That's probably accurate lol. Although unlike (seemingly) most people in this fandom, I blame Megatron more for turning Tarn into that kind of obsessed freak than I do Tarn for being a freak. I mean, my view is basically "you reap what you sow/the monster you created turned around and bit you" so I don't really have sympathy for Megatron with regards to Tarn showing up and ruining his life lol. I actually really like the DJD coming in MTMTE as basically the living embodiment of karma and Megatron's comeuppance about not being able to run away from/ignore his past.

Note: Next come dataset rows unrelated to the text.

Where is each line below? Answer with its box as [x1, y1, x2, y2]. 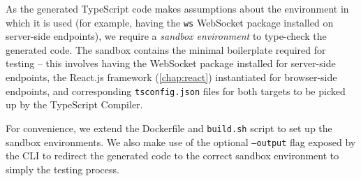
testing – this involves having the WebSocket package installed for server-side [6, 56, 336, 71]
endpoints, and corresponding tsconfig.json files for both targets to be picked [6, 83, 346, 98]
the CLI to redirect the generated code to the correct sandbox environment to [6, 148, 339, 163]
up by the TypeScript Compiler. [6, 97, 143, 112]
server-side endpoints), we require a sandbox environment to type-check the [6, 29, 327, 43]
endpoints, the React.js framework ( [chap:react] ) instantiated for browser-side [6, 70, 337, 85]
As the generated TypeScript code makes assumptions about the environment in [6, 1, 349, 15]
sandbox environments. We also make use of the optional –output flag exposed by [6, 134, 356, 149]
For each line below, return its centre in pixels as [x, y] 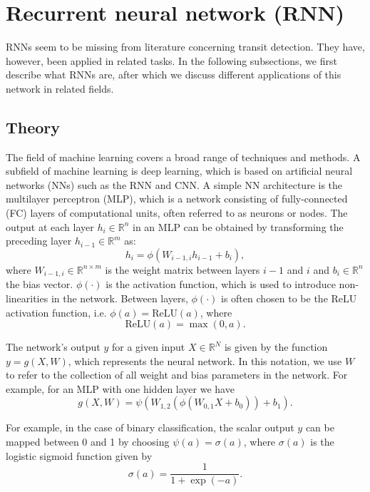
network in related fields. [60, 88]
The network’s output [53, 347]
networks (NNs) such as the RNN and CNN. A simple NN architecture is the [174, 184]
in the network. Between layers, [119, 298]
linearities [27, 298]
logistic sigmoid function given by [79, 455]
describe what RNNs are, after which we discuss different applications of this [174, 75]
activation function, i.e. [56, 312]
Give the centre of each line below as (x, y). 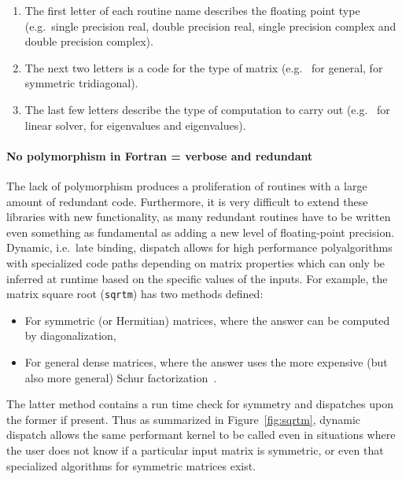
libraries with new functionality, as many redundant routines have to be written (199, 217)
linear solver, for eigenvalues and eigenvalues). (135, 125)
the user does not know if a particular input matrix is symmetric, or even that (195, 450)
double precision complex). (89, 41)
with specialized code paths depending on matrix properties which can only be (196, 262)
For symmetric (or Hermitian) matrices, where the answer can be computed (207, 320)
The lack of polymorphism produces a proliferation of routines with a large (187, 185)
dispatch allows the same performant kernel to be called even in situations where (201, 435)

Like blah blah "no matter how sad your backstory is you're still responsible for your own actions" but also Megatron is literally 100% the reason Tarn is Like That, and Megatron also used parasocial manipulation, propaganda, and his grandiose personality to manipulate the Decepticons into worshipping/following him without question. So like. It's fiction, I don't have to be all "well they're all problematic" I can just be like "lol, lmao even" and point and laugh as Megatron gets fucked up by Tarn and the DJD because he can't talk his way out of this problem.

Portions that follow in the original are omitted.